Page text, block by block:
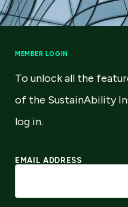
MEMBER LOGIN
To unlock all the
of the SustainAbility
log in.
EMAIL ADDRESS
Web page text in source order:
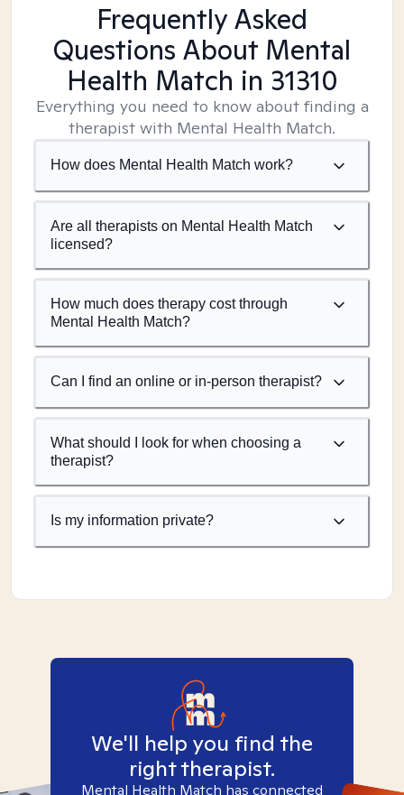
Frequently Asked
Questions About Mental
Health Match in 31310
Everything you need to know about finding a
therapist with Mental Health Match.
How does Mental Health Match work?
Are all therapists on Mental Health Match
licensed?
How much does therapy cost through
Mental Health Match?
Can I find an online or in-person therapist?
What should I look for when choosing a
therapist?
Is my information private?
We'll help you find the
right therapist.
Mental Health Match has connected
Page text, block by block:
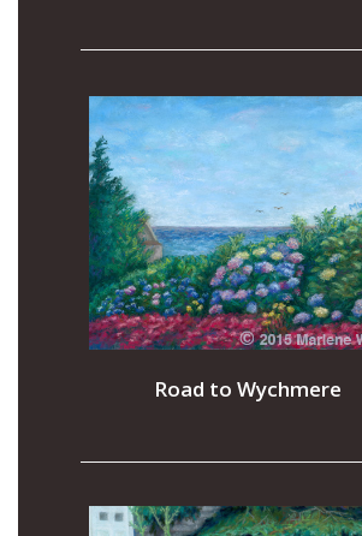
Road to Wychmere
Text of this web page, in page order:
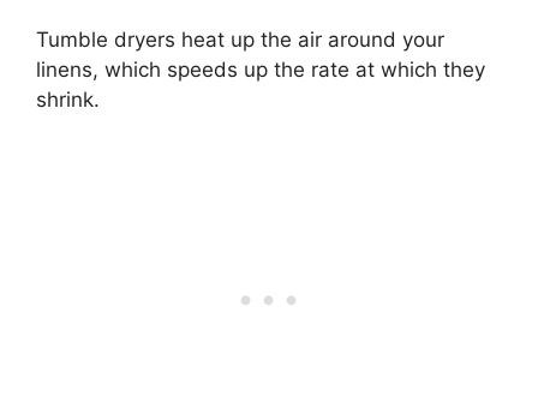
Tumble dryers heat up the air around your
linens, which speeds up the rate at which they
shrink.
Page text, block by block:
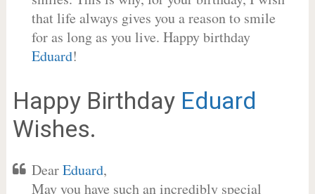
that life always gives you a reason to smile
for as long as you live. Happy birthday
Eduard!
Happy Birthday Eduard
Wishes.
DearEduard,
May you have such an incredibly special
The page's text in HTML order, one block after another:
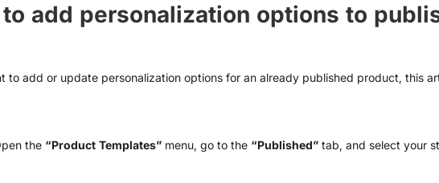
add personalization options to
to add or update personalization options for an already published product, this
the “Product Templates” menu, go to the “Published” tab, and select your
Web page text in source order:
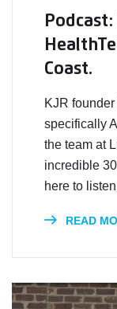
Coast.
KJR
specifically
the team at
incredible
here to
READ
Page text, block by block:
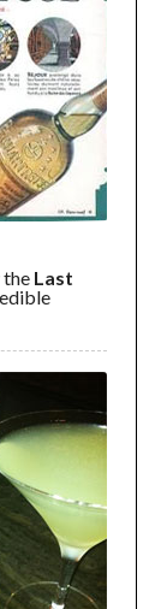
the Last
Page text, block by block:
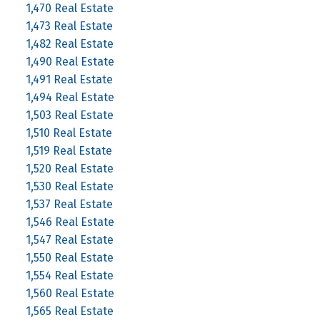
1,470 Real Estate
1,473 Real Estate
1,482 Real Estate
1,490 Real Estate
1,491 Real Estate
1,494 Real Estate
1,503 Real Estate
1,510 Real Estate
1,519 Real Estate
1,520 Real Estate
1,530 Real Estate
1,537 Real Estate
1,546 Real Estate
1,547 Real Estate
1,550 Real Estate
1,554 Real Estate
1,560 Real Estate
1,565 Real Estate
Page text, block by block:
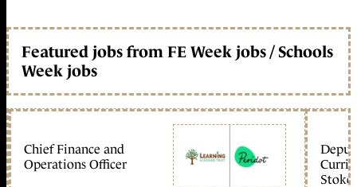
Featured jobs from FE Week jobs / Schools
Week jobs
Chief Finance and
Operations Officer
Stoke
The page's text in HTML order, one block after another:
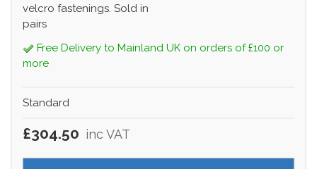
velcro fastenings. Sold in
pairs
Free Delivery to Mainland UK on orders of £100 or
more
Standard
£304.50 inc VAT
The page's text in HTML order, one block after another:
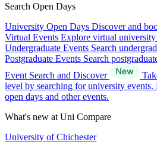
Search Open Days
University Open Days Discover and
Virtual Events Explore virtual university
Undergraduate Events Search
Postgraduate Events Search
Event Search and Discover
level by searching for university events.
open days and other events.
What's new at Uni Compare
University of Chichester
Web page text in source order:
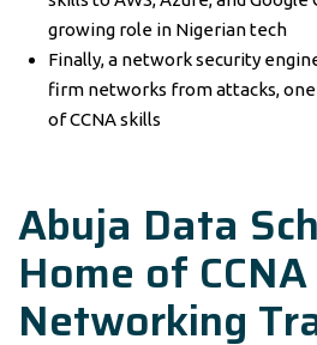
growing role in Nigerian tech
Finally, a network security
firm networks from attacks,
of CCNA skills
Abuja Data
Home of CCNA
Networking
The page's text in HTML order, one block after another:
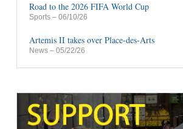
Road to the 2026 FIFA World Cup
Sports – 06/10/26
Artemis II takes over Place-des-Arts
News – 05/22/26
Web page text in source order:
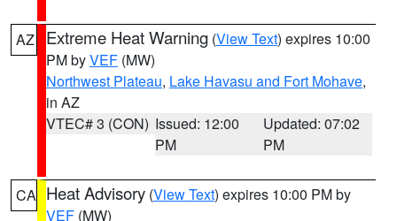
AZ Extreme Heat Warning (View Text) expires 10:00
PM byVEF (MW)
Northwest Plateau, Lake Havasu and Fort Mohave,
in AZ
VTEC# 3 (CON) Issued: 12:00
PM
Updated: 07:02
PM
CA Heat Advisory (View Text) expires 10:00 PM by
VEF (MW)
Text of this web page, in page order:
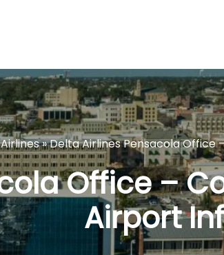
»Delta Airlines Pensacola Office
Office –
Airport
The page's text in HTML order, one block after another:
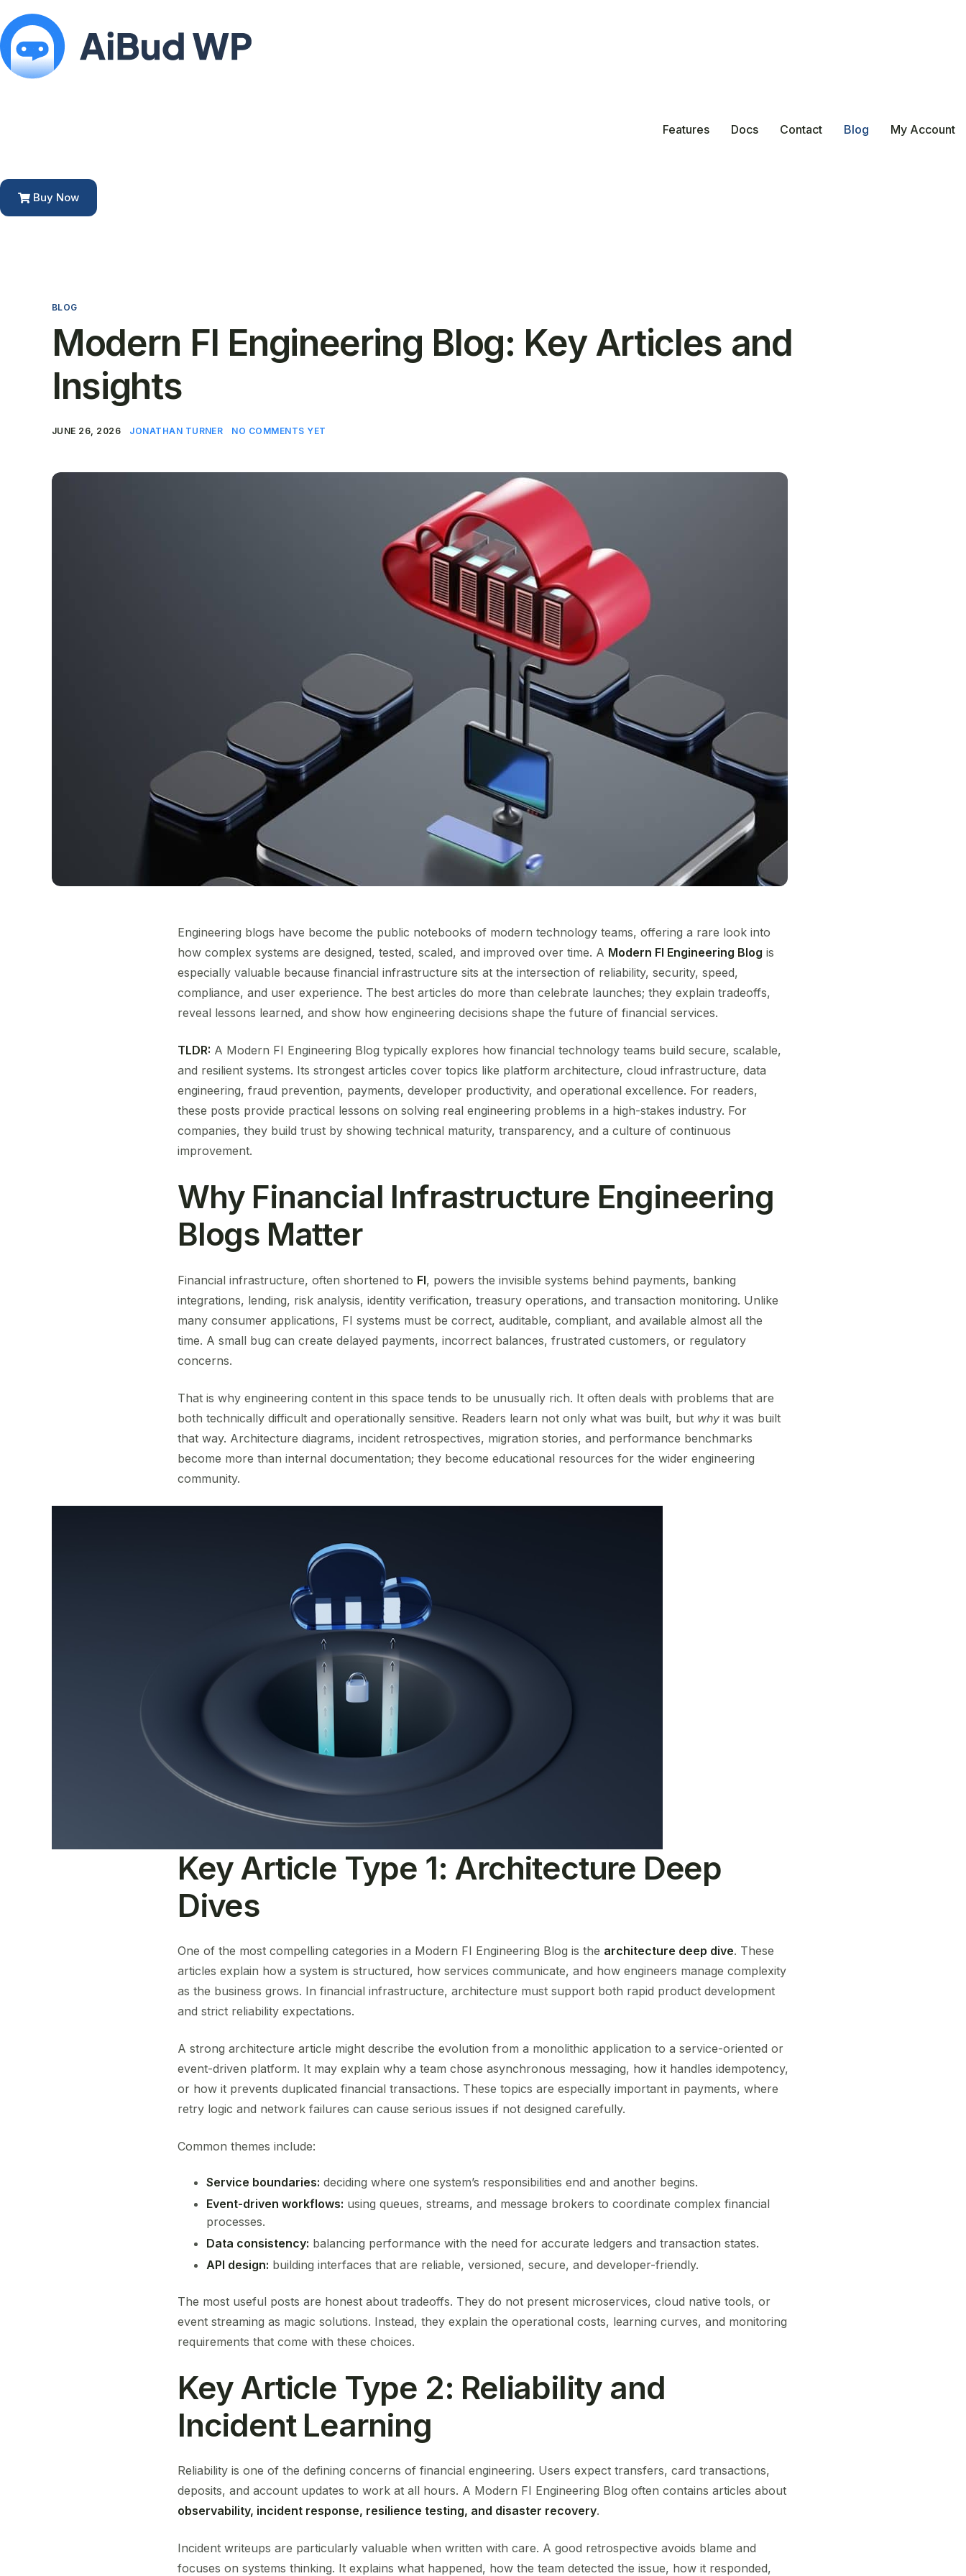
··········
Problem description ▸ Without changing a word, retype every entry above, but drop its pictures.

Result ▸
Page text, block by block:
MEMBER LOGIN
To unlock all the
of the SustainAbility
log in.
EMAIL ADDRESS
Web page text in source order:
Frequently Asked
Questions About Mental
Health Match in 31310
Everything you need to know about finding a
therapist with Mental Health Match.
How does Mental Health Match work?
Are all therapists on Mental Health Match
licensed?
How much does therapy cost through
Mental Health Match?
Can I find an online or in-person therapist?
What should I look for when choosing a
therapist?
Is my information private?
We'll help you find the
right therapist.
Mental Health Match has connected
Page text, block by block:
Road to Wychmere
Text of this web page, in page order:
Tumble dryers heat up the air around your
linens, which speeds up the rate at which they
shrink.
Page text, block by block:
that life always gives you a reason to smile
for as long as you live. Happy birthday
Eduard!
Happy Birthday Eduard
Wishes.
DearEduard,
May you have such an incredibly special
The page's text in HTML order, one block after another:
add personalization options to
to add or update personalization options for an already published product, this
the “Product Templates” menu, go to the “Published” tab, and select your
Web page text in source order:
Coast.
KJR
specifically
the team at
incredible
here to
READ
Page text, block by block:
the Last
Page text, block by block:
1,470 Real Estate
1,473 Real Estate
1,482 Real Estate
1,490 Real Estate
1,491 Real Estate
1,494 Real Estate
1,503 Real Estate
1,510 Real Estate
1,519 Real Estate
1,520 Real Estate
1,530 Real Estate
1,537 Real Estate
1,546 Real Estate
1,547 Real Estate
1,550 Real Estate
1,554 Real Estate
1,560 Real Estate
1,565 Real Estate
Page text, block by block:
Featured jobs from FE Week jobs / Schools
Week jobs
Chief Finance and
Operations Officer
Stoke
The page's text in HTML order, one block after another:
velcro fastenings. Sold in
pairs
Free Delivery to Mainland UK on orders of £100 or
more
Standard
£304.50 inc VAT
The page's text in HTML order, one block after another:
Search Open Days
University Open Days Discover and
Virtual Events Explore virtual university
Undergraduate Events Search
Postgraduate Events Search
Event Search and Discover
level by searching for university events.
open days and other events.
What's new at Uni Compare
University of Chichester
Web page text in source order:
growing role in Nigerian tech
Finally, a network security
firm networks from attacks,
of CCNA skills
Abuja Data
Home of CCNA
Networking
The page's text in HTML order, one block after another:
Road to the 2026 FIFA World Cup
Sports – 06/10/26
Artemis II takes over Place-des-Arts
News – 05/22/26
Web page text in source order:
AZ Extreme Heat Warning (View Text) expires 10:00
PM byVEF (MW)
Northwest Plateau, Lake Havasu and Fort Mohave,
in AZ
VTEC# 3 (CON) Issued: 12:00
PM
Updated: 07:02
PM
CA Heat Advisory (View Text) expires 10:00 PM by
VEF (MW)
Text of this web page, in page order:
»Delta Airlines Pensacola Office
Office –
Airport
The page's text in HTML order, one block after another:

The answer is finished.